= Kanguera =

Robot hand

Kanguera is a robot hand developed by the University of São Paulo. It runs the VxWorks operating system. The goal of this research project is to model the kinematic properties of a human hand so that better anthropomorphic robotic grippers or manipulators can be developed. The name, Kanguera, is an ancient indigenous word for "bones outside the body".

==Objectives==
According to the university's project page, some of the objectives of the Kanguera project are to develop strategies for dexterous robotic manipulation and to create new designs for robotic hands which are biologically inspired. These new designs and strategies will be used for user friendly human machine interface and for upper limb rehabilitation technologies.

==System Description==
The hand has an anthropomorphic shape, and is the size of a large human hand. It has 4 fingers, and a simplified thumb, each one with four degrees of freedom (DOF). Each finger is treated as an individual robot, giving the overall system, from the wrist on, 20 DOF in total. The fingers are constructed from a special resin, and the joints are designed to mimic human joints - they are not physically joined, but in close contact, using the resin's friction and cables to work together. The motion of each DOF driven through a servo, and a cable transmission system. This transmission system is more accurate than the ones uses by previous robotic hands, and is thus more suitable for the implementation of complex trajectory algorithms, such as adduction and abduction capacity for both the fingers and the thumb.

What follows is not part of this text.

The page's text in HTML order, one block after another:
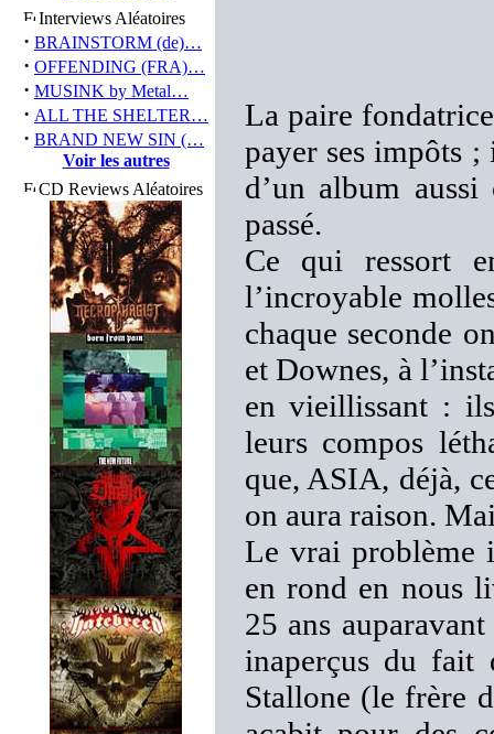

The computational hardware is based on a GE FANUC microcontroller with a G4 processor, mounted on a standard compact PCI bus. The operating system used to run the simulations is VxWorks 6.7, and the simulation environment is handled with GraspIt! software, where a model of the hand was developed in order to visualize it.

==Development==
The hand was developed by the Mechatronics Laboratory at the School of Engineering of São Carlos, University of São Paulo as a successor to the Like its predecessor, the BRAHMA hand. It is now in its 4th generation. It utilizes Hardware-in-the-loop simulation techniques to reduce the development times.